At one point Kerl sounds a different note, but he doesn’t think through the implications. At the end of the article he says (and I agree) that “many of the revolutionary left’s most dedicated activists identify with the anarchist tradition and continue to make important contributions to the fight against oppression” and adds that “these anarchists have represented Marxism better than some of the so-called Marxists.” Isn’t the real point that such anarchists have done more for the cause of human emancipation than many Marxists? That cause has never been anyone’s property. Or, to put it another way, that these anarchists have practiced the politics of socialism better than many Marxists?

Can we get beyond anarchism vs marxism?

“Anarchism” vs “Marxism” is an extremely unhelpful way to discuss politics today. As I put it in an article in 2008, “People who accept these labels disagree among themselves more than they agree” (“Real Freedom,” in New Socialist 63). The more we can get beyond these so-often misleading labels and discuss real political questions, the better.

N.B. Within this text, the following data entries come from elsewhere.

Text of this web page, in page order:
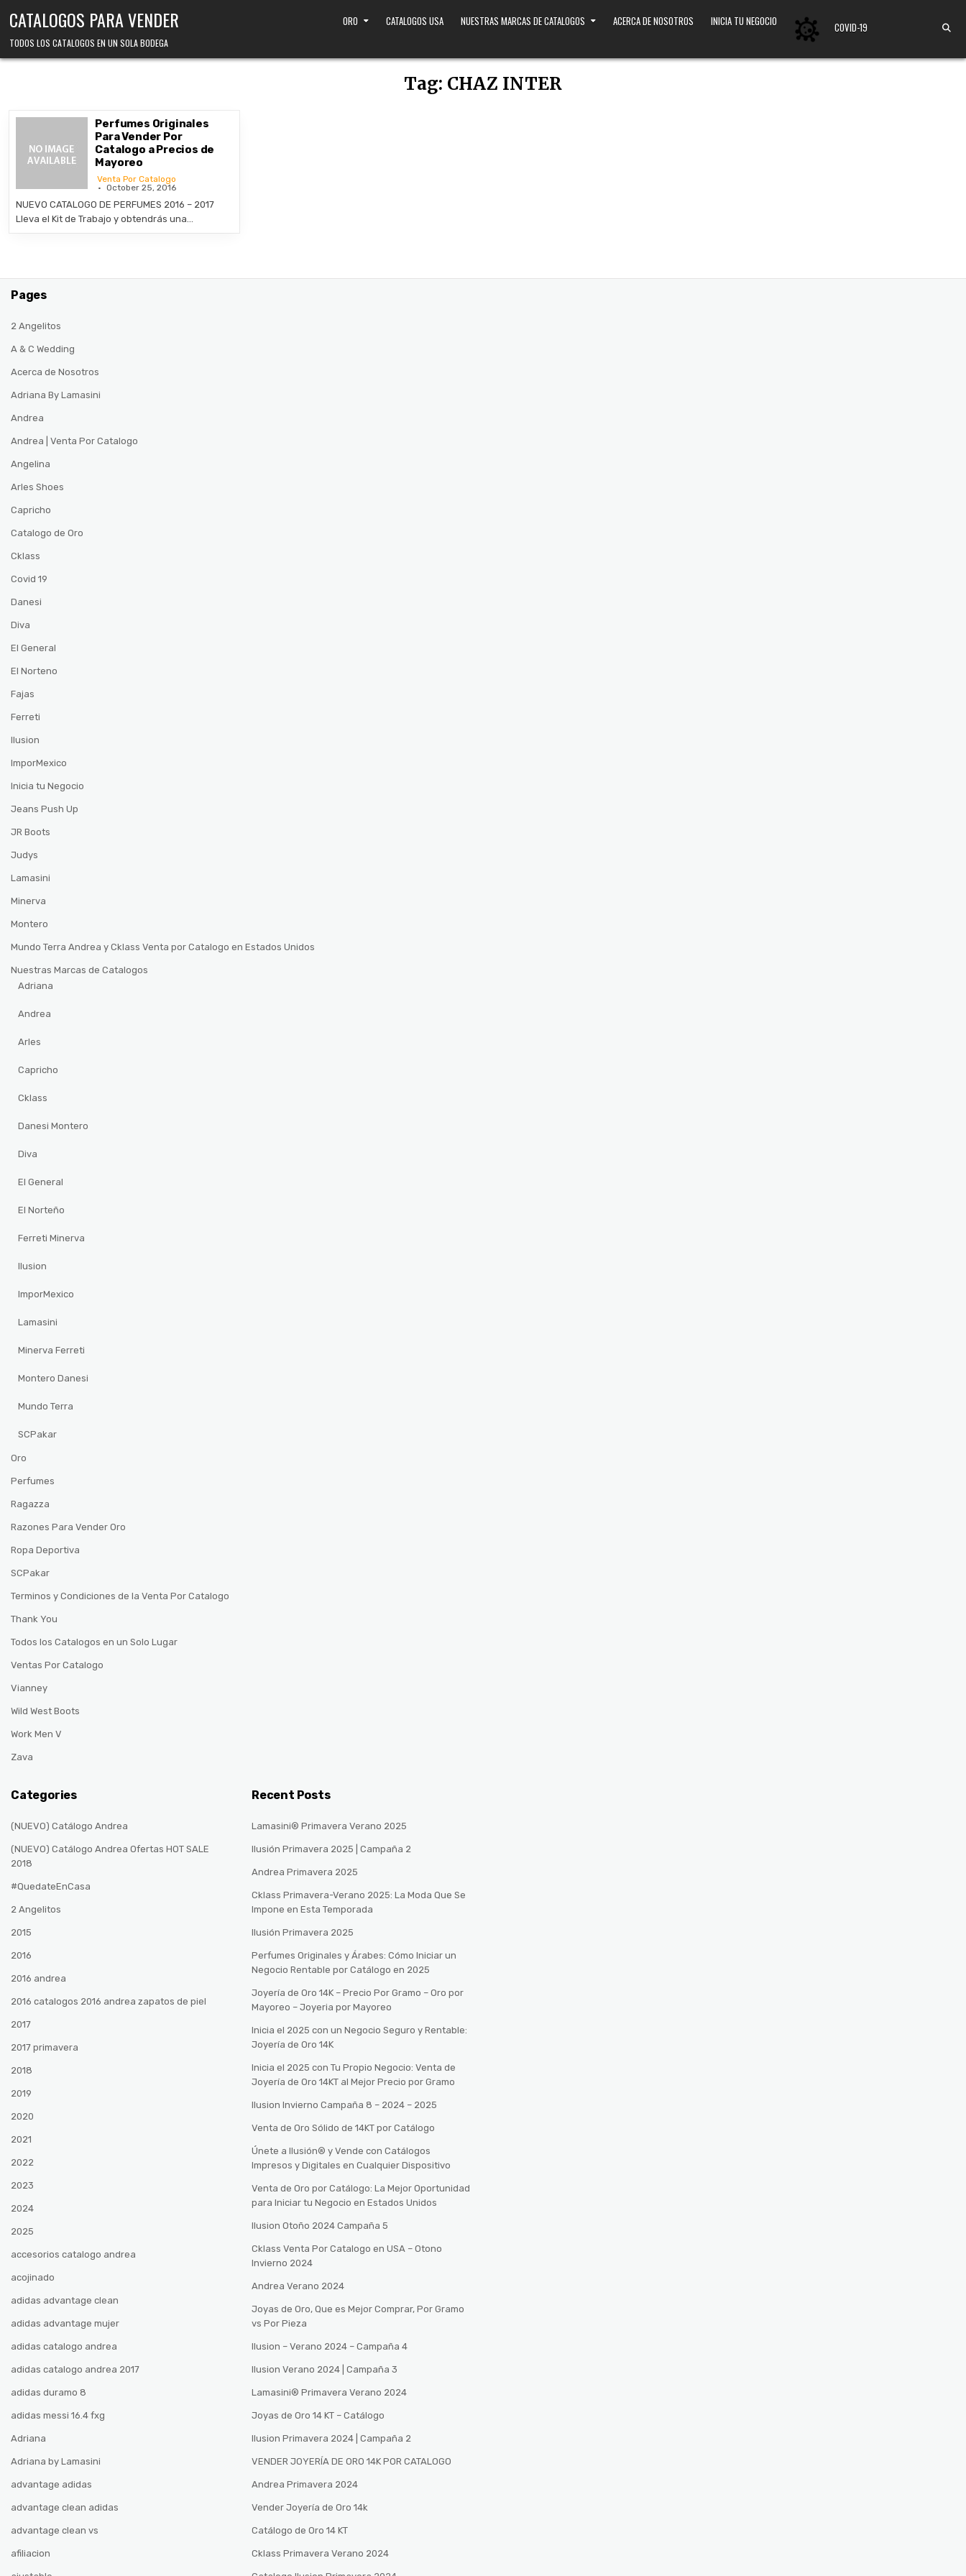
CATALOGOS PARA VENDER
TODOS LOS CATALOGOS EN UN SOLA BODEGA
ORO CATALOGOS USA NUESTRAS MARCAS DE CATALOGOS ACERCA DE NOSOTROS INICIA TU NEGOCIO COVID-19
Tag: CHAZ INTER
Perfumes Originales
Para Vender Por
Catalogo a Precios de
Mayoreo
Venta Por Catalogo
October 25, 2016
NUEVO CATALOGO DE PERFUMES 2016 – 2017
Lleva el Kit de Trabajo y obtendrás una…
Pages
2 Angelitos
A & C Wedding
Acerca de Nosotros
Adriana By Lamasini
Andrea
Andrea | Venta Por Catalogo
Angelina
Arles Shoes
Capricho
Catalogo de Oro
Cklass
Covid 19
Danesi
Diva
El General
El Norteno
Fajas
Ferreti
Ilusion
ImporMexico
Inicia tu Negocio
Jeans Push Up
JR Boots
Judys
Lamasini
Minerva
Montero
Mundo Terra Andrea y Cklass Venta por Catalogo en Estados Unidos
Nuestras Marcas de Catalogos
Adriana
Andrea
Arles
Capricho
Cklass
Danesi Montero
Diva
El General
El Norteño
Ferreti Minerva
Ilusion
ImporMexico
Lamasini
Minerva Ferreti
Montero Danesi
Mundo Terra
SCPakar
Oro
Perfumes
Ragazza
Razones Para Vender Oro
Ropa Deportiva
SCPakar
Terminos y Condiciones de la Venta Por Catalogo
Thank You
Todos los Catalogos en un Solo Lugar
Ventas Por Catalogo
Vianney
Wild West Boots
Work Men V
Zava
Categories
(NUEVO) Catálogo Andrea
(NUEVO) Catálogo Andrea Ofertas HOT SALE
2018
#QuedateEnCasa
2 Angelitos
2015
2016
2016 andrea
2016 catalogos 2016 andrea zapatos de piel
2017
2017 primavera
2018
2019
2020
2021
2022
2023
2024
2025
accesorios catalogo andrea
acojinado
adidas advantage clean
adidas advantage mujer
adidas catalogo andrea
adidas catalogo andrea 2017
adidas duramo 8
adidas messi 16.4 fxg
Adriana
Adriana by Lamasini
advantage adidas
advantage clean adidas
advantage clean vs
afiliacion
Recent Posts
Lamasini® Primavera Verano 2025
Ilusión Primavera 2025 | Campaña 2
Andrea Primavera 2025
Cklass Primavera-Verano 2025: La Moda Que Se
Impone en Esta Temporada
Ilusión Primavera 2025
Perfumes Originales y Árabes: Cómo Iniciar un
Negocio Rentable por Catálogo en 2025
Joyería de Oro 14K – Precio Por Gramo – Oro por
Mayoreo – Joyeria por Mayoreo
Inicia el 2025 con un Negocio Seguro y Rentable:
Joyería de Oro 14K
Inicia el 2025 con Tu Propio Negocio: Venta de
Joyería de Oro 14KT al Mejor Precio por Gramo
Ilusion Invierno Campaña 8 – 2024 – 2025
Venta de Oro Sólido de 14KT por Catálogo
Únete a Ilusión® y Vende con Catálogos
Impresos y Digitales en Cualquier Dispositivo
Venta de Oro por Catálogo: La Mejor Oportunidad
para Iniciar tu Negocio en Estados Unidos
Ilusion Otoño 2024 Campaña 5
Cklass Venta Por Catalogo en USA – Otono
Invierno 2024
Andrea Verano 2024
Joyas de Oro, Que es Mejor Comprar, Por Gramo
vs Por Pieza
Ilusion – Verano 2024 – Campaña 4
Ilusion Verano 2024 | Campaña 3
Lamasini®️ Primavera Verano 2024
Joyas de Oro 14 KT – Catálogo
Ilusion Primavera 2024 | Campaña 2
VENDER JOYERÍA DE ORO 14K POR CATALOGO
Andrea Primavera 2024
Vender Joyería de Oro 14k
Catálogo de Oro 14 KT
Cklass Primavera Verano 2024
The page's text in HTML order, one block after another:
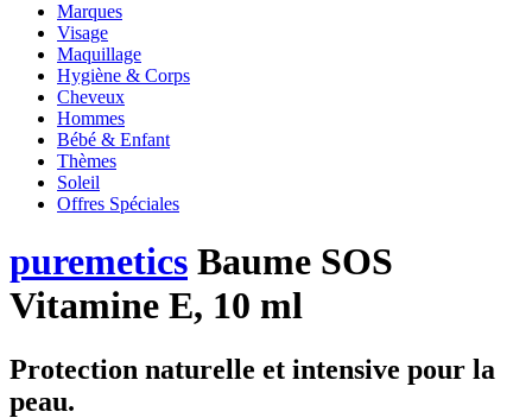
Marques
Visage
Maquillage
Hygiène & Corps
Cheveux
Hommes
Bébé & Enfant
Thèmes
Soleil
Offres Spéciales
puremetics Baume SOS
Vitamine E, 10 ml
Protection naturelle et intensive pour la
peau.
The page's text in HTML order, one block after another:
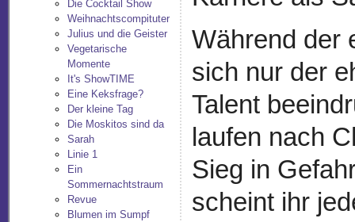
Die Cocktail Show
Weihnachtscompituter
Julius und die Geister
Vegetarische
Momente
It's ShowTIME
Eine Keksfrage?
Der kleine Tag
Die Moskitos sind da
Sarah
Linie 1
Ein
Sommernachtstraum
Revue
Blumen im Sumpf
Während der
sich nur der
Talent
laufen nach
Sieg in
scheint ihr
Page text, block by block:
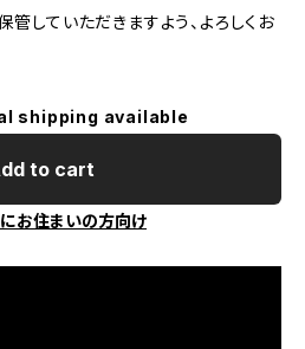
していただきますよう、よろしくお
shipping available
to cart
お住まいの方向け
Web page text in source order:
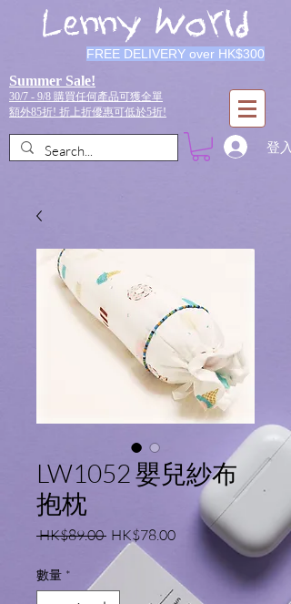
Lenny World
FREE DELIVERY over HK$300
Summer Sale!
30/7 - 9/8 購買任何產品可獲全單
額外85折! 折上折優惠可低於5折!
登入
LW1052 嬰兒紗布
抱枕
HK$89.00 一
般
價
格
HK$78.00促
價
格
數量 *

I’m not suggesting that there are no disagreements among anarchist and Marxist libertarian socialists, but in the Canadian state and the US today these are just not all that significant. In the face of looming attacks in the name of deficit reduction and competitiveness, what’s most important are the discussions among all anti-capitalists who see people’s self-organized struggles as crucial about how we can best assist them to develop, in workplaces, in communities and on campuses. How to strengthen support for anti-capitalist & pro-liberation politics (especially outside the narrow circles where they’re still marginalized) is something else to discuss. It makes no sense to allow disagreements about issues that don’t arise in the present to be the basis of divisions.